Question

In a circle with centre P, chord AB is drawn of length 15cm.${\text{Seg}}\,PQ\,\, \bot \,\,{\text{chord}}\,AB$, then find $l\left( {QB} \right)$

Answer 1

Hint: From the figure, we can conclude that the PQ is the perpendicular radius drawn to the chord AB. Then we can say that Q is the midpoint of AB by the properties of the circle. Then we can find the required length QB by taking the half of the length of AB.

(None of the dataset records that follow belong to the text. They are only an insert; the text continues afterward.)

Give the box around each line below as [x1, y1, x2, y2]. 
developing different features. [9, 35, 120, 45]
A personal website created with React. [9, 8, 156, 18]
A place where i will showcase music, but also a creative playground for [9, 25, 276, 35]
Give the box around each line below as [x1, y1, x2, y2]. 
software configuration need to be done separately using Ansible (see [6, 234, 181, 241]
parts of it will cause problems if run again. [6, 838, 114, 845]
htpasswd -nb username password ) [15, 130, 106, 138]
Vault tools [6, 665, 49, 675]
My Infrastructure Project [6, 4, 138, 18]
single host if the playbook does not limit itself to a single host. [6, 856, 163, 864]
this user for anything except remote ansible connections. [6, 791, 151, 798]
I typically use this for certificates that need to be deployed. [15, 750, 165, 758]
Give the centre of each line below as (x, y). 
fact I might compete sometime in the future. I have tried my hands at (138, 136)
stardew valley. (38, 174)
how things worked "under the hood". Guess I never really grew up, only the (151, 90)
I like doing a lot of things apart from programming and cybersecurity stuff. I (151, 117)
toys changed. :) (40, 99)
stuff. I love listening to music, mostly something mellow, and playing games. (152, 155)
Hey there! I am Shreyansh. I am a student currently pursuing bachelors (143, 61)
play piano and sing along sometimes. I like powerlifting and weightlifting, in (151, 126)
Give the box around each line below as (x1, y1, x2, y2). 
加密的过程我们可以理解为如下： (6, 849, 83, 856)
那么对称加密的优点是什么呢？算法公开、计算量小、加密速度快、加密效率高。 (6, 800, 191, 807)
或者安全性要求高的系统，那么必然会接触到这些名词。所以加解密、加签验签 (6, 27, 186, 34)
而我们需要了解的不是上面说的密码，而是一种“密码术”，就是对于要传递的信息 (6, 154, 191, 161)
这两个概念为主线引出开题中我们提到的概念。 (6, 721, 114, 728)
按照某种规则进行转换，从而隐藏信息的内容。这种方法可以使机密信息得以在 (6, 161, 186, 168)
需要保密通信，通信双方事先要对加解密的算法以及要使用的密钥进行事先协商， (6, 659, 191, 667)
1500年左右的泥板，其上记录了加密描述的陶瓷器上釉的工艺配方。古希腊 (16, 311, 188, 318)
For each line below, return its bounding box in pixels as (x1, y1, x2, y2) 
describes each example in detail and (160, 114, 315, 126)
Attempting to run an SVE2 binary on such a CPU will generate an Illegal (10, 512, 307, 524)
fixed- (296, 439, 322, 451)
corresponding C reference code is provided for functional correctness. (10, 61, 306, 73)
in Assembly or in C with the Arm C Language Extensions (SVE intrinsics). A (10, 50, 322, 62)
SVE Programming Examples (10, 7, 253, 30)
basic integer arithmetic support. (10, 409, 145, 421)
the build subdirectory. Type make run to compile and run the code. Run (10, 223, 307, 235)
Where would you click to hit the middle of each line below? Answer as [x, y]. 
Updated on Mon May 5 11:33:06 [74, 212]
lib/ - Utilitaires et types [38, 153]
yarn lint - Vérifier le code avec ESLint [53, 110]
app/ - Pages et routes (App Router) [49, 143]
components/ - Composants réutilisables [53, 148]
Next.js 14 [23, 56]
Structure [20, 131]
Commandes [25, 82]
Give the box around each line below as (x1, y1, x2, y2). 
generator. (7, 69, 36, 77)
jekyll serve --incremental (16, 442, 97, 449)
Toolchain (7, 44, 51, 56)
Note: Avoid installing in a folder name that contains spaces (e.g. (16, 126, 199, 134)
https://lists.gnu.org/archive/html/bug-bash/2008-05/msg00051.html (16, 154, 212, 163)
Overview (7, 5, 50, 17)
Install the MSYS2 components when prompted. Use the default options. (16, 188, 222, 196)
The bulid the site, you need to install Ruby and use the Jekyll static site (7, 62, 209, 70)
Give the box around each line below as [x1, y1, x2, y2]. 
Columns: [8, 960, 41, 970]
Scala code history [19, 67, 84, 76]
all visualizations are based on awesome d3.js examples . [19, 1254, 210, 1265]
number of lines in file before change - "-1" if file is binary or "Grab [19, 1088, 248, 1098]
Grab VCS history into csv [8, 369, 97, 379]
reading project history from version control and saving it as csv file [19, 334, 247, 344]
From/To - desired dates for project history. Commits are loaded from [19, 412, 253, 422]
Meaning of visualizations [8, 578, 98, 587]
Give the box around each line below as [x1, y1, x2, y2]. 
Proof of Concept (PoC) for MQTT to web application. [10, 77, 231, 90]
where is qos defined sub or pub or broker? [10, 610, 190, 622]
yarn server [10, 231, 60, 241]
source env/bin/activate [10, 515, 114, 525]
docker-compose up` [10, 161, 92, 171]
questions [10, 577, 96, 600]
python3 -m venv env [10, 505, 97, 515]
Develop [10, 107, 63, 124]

Complete step-by-step answer:
We have a circle with centre P. AB is a chord of the circle. It is given that the length of AB is 15cm.
PQ is the perpendicular from the centre P to the chord AB. We know that the radius perpendicular to the chord is the perpendicular bisector of the chord. From the figure, PQ is the part of a radius that is perpendicular to the chord AB. So, PQ is the bisector of the chord AB. In other words, we can say that Q is the midpoint of AB and hence Q divides AB into 2 equal parts
 $ \Rightarrow AB = AQ + QB$
As Q is the midpoint, we can write, $QB = AQ$
 $ \Rightarrow AB = 2QB$
On dividing throughout with 2, we get,
$ \Rightarrow QB = \dfrac{{AB}}{2}$
We are given that AB is 15 cm
$ \Rightarrow QB = \dfrac{{15}}{2}$
After division we get,
$ \Rightarrow QB = 7.5$
Therefore, $l\left( {QB} \right) = 7.5cm$

Note: A circle is the collection of all the points that are at constant distance from a fixed point. The fixed point is called the centre of the circle and the constant distance is called the radius. A chord is the line segment which connects any 2 points on the circle. The largest chord is the diameter. It has a length of twice the radius of the circle and passes through the centre. The radius drawn perpendicular to the chord bisects the chord.